> DATA FOR PROCESSING
BEGIN

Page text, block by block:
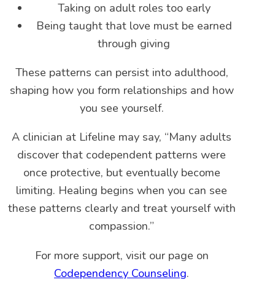
Taking on adult roles too early
Being taught that love must be earned
through giving
These patterns can persist into adulthood,
shaping how you form relationships and how
you see yourself.
A clinician at Lifeline may say, “Many adults
discover that codependent patterns were
once protective, but eventually become
limiting. Healing begins when you can see
these patterns clearly and treat yourself with
compassion.”
For more support, visit our page on
Codependency Counseling.

END

Search the records above for the string "yourself" and copy each line that holds it.

you see yourself.
these patterns clearly and treat yourself with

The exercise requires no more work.